What to work on: Without changing a single word, write out every entry.

Start of Exercise material

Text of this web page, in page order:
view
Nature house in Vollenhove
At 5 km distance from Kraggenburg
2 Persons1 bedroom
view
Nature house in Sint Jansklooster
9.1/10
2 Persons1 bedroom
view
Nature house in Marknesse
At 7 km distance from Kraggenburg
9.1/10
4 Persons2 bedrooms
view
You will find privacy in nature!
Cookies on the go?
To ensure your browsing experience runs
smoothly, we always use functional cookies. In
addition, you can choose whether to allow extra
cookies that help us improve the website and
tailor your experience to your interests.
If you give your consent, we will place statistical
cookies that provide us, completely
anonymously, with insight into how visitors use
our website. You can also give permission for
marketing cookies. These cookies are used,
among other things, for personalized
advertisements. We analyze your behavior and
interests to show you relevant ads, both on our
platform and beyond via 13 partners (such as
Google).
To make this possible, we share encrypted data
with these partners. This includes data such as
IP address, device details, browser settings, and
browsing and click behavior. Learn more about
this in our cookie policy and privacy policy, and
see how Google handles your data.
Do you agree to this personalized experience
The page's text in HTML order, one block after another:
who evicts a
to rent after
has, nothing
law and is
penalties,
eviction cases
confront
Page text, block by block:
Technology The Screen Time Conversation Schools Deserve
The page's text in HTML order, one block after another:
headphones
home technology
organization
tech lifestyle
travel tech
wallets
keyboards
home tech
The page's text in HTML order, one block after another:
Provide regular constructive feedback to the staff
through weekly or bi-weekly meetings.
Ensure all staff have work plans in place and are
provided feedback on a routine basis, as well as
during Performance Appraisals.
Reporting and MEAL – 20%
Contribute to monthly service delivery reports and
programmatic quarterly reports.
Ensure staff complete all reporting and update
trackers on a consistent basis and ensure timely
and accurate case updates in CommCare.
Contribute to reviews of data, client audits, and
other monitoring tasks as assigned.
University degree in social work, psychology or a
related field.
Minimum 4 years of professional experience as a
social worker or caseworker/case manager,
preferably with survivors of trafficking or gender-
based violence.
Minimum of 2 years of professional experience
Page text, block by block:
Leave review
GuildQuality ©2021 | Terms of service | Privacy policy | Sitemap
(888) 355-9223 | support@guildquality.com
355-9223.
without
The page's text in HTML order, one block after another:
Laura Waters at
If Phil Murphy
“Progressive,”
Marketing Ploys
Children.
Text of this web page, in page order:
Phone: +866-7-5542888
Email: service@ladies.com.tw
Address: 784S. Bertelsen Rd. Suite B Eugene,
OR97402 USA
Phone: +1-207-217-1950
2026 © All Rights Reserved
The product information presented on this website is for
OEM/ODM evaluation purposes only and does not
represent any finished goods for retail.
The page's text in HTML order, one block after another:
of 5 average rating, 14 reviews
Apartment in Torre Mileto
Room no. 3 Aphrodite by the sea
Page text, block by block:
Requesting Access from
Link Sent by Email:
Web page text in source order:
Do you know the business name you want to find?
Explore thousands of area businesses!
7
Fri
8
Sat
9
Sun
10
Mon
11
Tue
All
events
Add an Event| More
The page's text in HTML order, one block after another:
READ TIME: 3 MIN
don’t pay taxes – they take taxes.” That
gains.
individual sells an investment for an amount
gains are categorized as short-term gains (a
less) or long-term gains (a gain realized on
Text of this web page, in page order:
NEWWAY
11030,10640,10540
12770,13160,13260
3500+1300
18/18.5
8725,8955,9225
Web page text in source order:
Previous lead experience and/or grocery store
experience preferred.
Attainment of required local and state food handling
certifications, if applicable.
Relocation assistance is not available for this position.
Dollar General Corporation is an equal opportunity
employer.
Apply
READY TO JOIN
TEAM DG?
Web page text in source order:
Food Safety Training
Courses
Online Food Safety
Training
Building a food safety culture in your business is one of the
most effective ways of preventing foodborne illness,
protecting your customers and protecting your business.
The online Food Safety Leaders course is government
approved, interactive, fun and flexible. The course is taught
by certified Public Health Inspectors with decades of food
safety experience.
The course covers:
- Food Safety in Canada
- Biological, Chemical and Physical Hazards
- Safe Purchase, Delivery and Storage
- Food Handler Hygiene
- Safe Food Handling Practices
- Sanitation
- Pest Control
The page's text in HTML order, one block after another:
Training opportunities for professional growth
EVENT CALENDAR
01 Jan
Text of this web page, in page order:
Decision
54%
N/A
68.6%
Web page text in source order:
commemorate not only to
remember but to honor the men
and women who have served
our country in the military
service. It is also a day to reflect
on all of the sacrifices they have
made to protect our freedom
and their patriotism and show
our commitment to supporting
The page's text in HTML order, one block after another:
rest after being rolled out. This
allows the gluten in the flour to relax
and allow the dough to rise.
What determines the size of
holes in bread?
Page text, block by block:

End of Exercise material

Your solution:
Text of this web page, in page order:
view
Nature house in Vollenhove
At 5 km distance from Kraggenburg
2 Persons1 bedroom
view
Nature house in Sint Jansklooster
9.1/10
2 Persons1 bedroom
view
Nature house in Marknesse
At 7 km distance from Kraggenburg
9.1/10
4 Persons2 bedrooms
view
You will find privacy in nature!
Cookies on the go?
To ensure your browsing experience runs
smoothly, we always use functional cookies. In
addition, you can choose whether to allow extra
cookies that help us improve the website and
tailor your experience to your interests.
If you give your consent, we will place statistical
cookies that provide us, completely
anonymously, with insight into how visitors use
our website. You can also give permission for
marketing cookies. These cookies are used,
among other things, for personalized
advertisements. We analyze your behavior and
interests to show you relevant ads, both on our
platform and beyond via 13 partners (such as
Google).
To make this possible, we share encrypted data
with these partners. This includes data such as
IP address, device details, browser settings, and
browsing and click behavior. Learn more about
this in our cookie policy and privacy policy, and
see how Google handles your data.
Do you agree to this personalized experience
The page's text in HTML order, one block after another:
who evicts a
to rent after
has, nothing
law and is
penalties,
eviction cases
confront
Page text, block by block:
Technology The Screen Time Conversation Schools Deserve
The page's text in HTML order, one block after another:
headphones
home technology
organization
tech lifestyle
travel tech
wallets
keyboards
home tech
The page's text in HTML order, one block after another:
Provide regular constructive feedback to the staff
through weekly or bi-weekly meetings.
Ensure all staff have work plans in place and are
provided feedback on a routine basis, as well as
during Performance Appraisals.
Reporting and MEAL – 20%
Contribute to monthly service delivery reports and
programmatic quarterly reports.
Ensure staff complete all reporting and update
trackers on a consistent basis and ensure timely
and accurate case updates in CommCare.
Contribute to reviews of data, client audits, and
other monitoring tasks as assigned.
University degree in social work, psychology or a
related field.
Minimum 4 years of professional experience as a
social worker or caseworker/case manager,
preferably with survivors of trafficking or gender-
based violence.
Minimum of 2 years of professional experience
Page text, block by block:
Leave review
GuildQuality ©2021 | Terms of service | Privacy policy | Sitemap
(888) 355-9223 | support@guildquality.com
355-9223.
without
The page's text in HTML order, one block after another:
Laura Waters at
If Phil Murphy
“Progressive,”
Marketing Ploys
Children.
Text of this web page, in page order:
Phone: +866-7-5542888
Email: service@ladies.com.tw
Address: 784S. Bertelsen Rd. Suite B Eugene,
OR97402 USA
Phone: +1-207-217-1950
2026 © All Rights Reserved
The product information presented on this website is for
OEM/ODM evaluation purposes only and does not
represent any finished goods for retail.
The page's text in HTML order, one block after another:
of 5 average rating, 14 reviews
Apartment in Torre Mileto
Room no. 3 Aphrodite by the sea
Page text, block by block:
Requesting Access from
Link Sent by Email:
Web page text in source order:
Do you know the business name you want to find?
Explore thousands of area businesses!
7
Fri
8
Sat
9
Sun
10
Mon
11
Tue
All
events
Add an Event| More
The page's text in HTML order, one block after another:
READ TIME: 3 MIN
don’t pay taxes – they take taxes.” That
gains.
individual sells an investment for an amount
gains are categorized as short-term gains (a
less) or long-term gains (a gain realized on
Text of this web page, in page order:
NEWWAY
11030,10640,10540
12770,13160,13260
3500+1300
18/18.5
8725,8955,9225
Web page text in source order:
Previous lead experience and/or grocery store
experience preferred.
Attainment of required local and state food handling
certifications, if applicable.
Relocation assistance is not available for this position.
Dollar General Corporation is an equal opportunity
employer.
Apply
READY TO JOIN
TEAM DG?
Web page text in source order:
Food Safety Training
Courses
Online Food Safety
Training
Building a food safety culture in your business is one of the
most effective ways of preventing foodborne illness,
protecting your customers and protecting your business.
The online Food Safety Leaders course is government
approved, interactive, fun and flexible. The course is taught
by certified Public Health Inspectors with decades of food
safety experience.
The course covers:
- Food Safety in Canada
- Biological, Chemical and Physical Hazards
- Safe Purchase, Delivery and Storage
- Food Handler Hygiene
- Safe Food Handling Practices
- Sanitation
- Pest Control
The page's text in HTML order, one block after another:
Training opportunities for professional growth
EVENT CALENDAR
01 Jan
Text of this web page, in page order:
Decision
54%
N/A
68.6%
Web page text in source order:
commemorate not only to
remember but to honor the men
and women who have served
our country in the military
service. It is also a day to reflect
on all of the sacrifices they have
made to protect our freedom
and their patriotism and show
our commitment to supporting
The page's text in HTML order, one block after another:
rest after being rolled out. This
allows the gluten in the flour to relax
and allow the dough to rise.
What determines the size of
holes in bread?
Page text, block by block:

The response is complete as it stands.